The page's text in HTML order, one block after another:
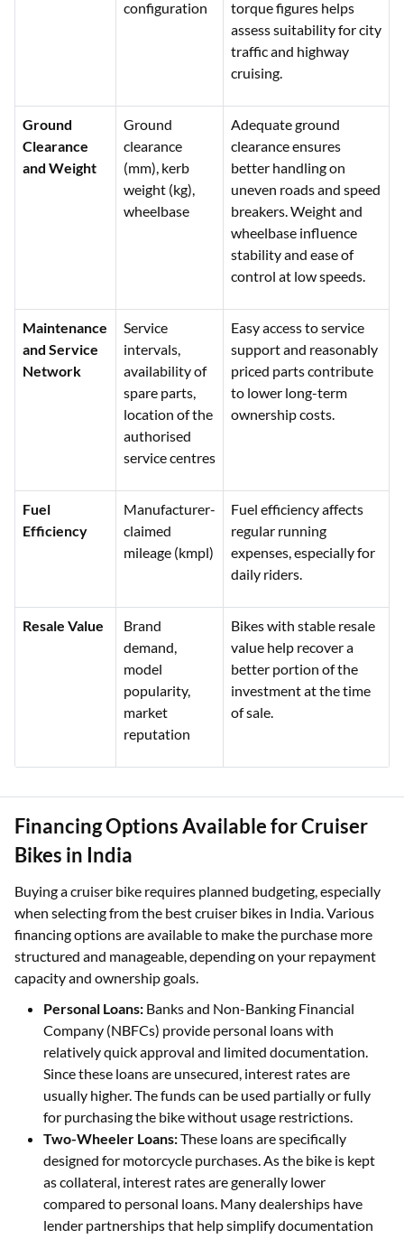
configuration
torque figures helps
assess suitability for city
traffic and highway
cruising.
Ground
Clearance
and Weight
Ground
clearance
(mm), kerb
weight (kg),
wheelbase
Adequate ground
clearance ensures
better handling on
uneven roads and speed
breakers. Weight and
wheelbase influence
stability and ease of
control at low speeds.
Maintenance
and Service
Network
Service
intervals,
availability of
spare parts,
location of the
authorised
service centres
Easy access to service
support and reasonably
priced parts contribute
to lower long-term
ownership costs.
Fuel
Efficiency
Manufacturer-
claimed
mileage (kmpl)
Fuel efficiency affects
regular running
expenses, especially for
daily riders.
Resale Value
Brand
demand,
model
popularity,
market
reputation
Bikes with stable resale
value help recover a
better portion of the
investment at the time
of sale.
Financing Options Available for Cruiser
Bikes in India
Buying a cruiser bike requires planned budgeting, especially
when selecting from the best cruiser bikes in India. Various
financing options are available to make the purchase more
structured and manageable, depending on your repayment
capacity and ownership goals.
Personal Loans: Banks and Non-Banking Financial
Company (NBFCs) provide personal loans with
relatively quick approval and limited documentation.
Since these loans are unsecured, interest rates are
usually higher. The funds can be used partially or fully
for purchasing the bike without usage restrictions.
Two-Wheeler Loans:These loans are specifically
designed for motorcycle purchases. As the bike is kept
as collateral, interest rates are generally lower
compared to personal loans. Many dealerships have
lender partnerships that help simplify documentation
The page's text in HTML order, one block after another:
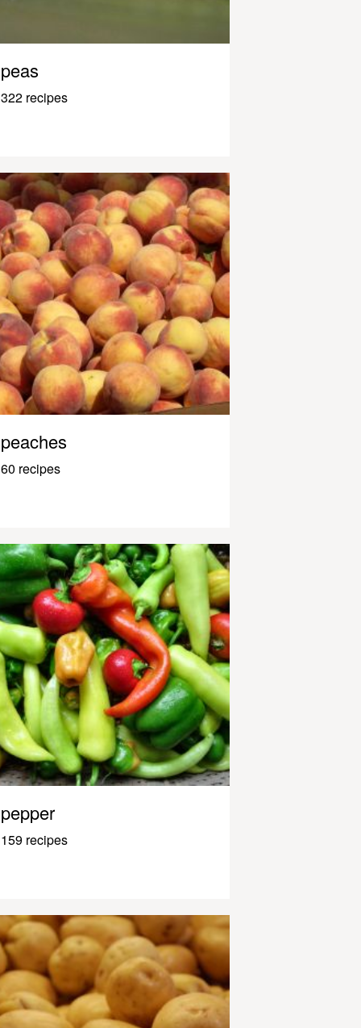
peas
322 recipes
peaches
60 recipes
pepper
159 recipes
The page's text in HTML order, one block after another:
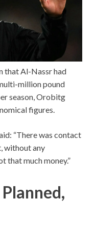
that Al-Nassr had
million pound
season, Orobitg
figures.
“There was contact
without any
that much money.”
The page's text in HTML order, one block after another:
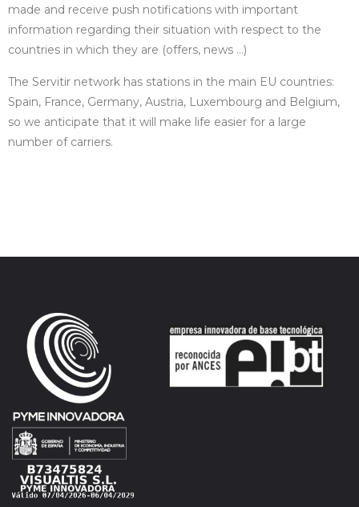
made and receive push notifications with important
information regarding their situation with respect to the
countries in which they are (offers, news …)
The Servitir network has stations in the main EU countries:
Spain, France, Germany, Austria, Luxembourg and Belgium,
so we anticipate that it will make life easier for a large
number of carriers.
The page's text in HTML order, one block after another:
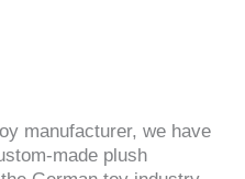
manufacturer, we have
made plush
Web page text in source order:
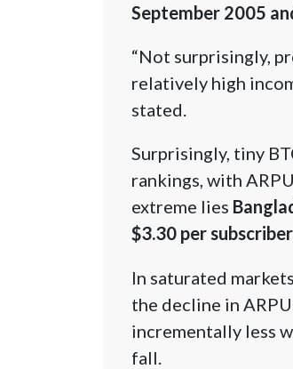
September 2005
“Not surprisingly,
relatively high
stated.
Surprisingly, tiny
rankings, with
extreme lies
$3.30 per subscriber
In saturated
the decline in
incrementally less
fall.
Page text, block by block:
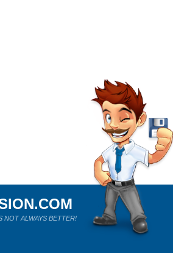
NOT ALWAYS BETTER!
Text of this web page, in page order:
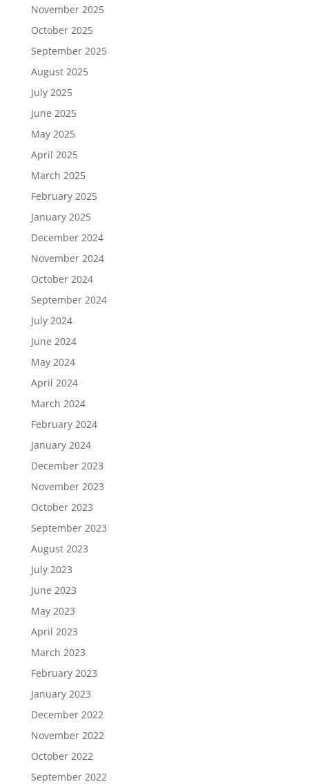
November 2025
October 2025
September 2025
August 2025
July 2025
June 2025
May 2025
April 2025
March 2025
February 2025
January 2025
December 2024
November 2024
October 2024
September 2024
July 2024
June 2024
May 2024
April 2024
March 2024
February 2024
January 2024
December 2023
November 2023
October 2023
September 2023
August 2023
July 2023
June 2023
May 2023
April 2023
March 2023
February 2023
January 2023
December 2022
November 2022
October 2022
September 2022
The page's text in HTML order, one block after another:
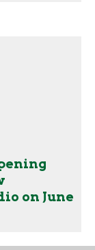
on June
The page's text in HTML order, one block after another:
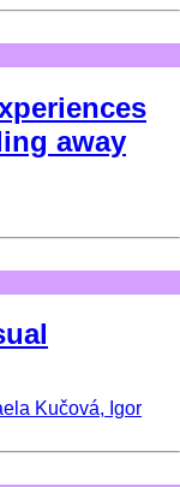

◆ TASK BRIEF
Print exactly, and only, the lines from the one with "Page text, block" through the last line of the listing above. No pictures belong in the copy.

◆ SOLUTION TO THE PROBLEM
Page text, block by block:
NOT ALWAYS BETTER!
Text of this web page, in page order:
November 2025
October 2025
September 2025
August 2025
July 2025
June 2025
May 2025
April 2025
March 2025
February 2025
January 2025
December 2024
November 2024
October 2024
September 2024
July 2024
June 2024
May 2024
April 2024
March 2024
February 2024
January 2024
December 2023
November 2023
October 2023
September 2023
August 2023
July 2023
June 2023
May 2023
April 2023
March 2023
February 2023
January 2023
December 2022
November 2022
October 2022
September 2022
The page's text in HTML order, one block after another:
on June
The page's text in HTML order, one block after another:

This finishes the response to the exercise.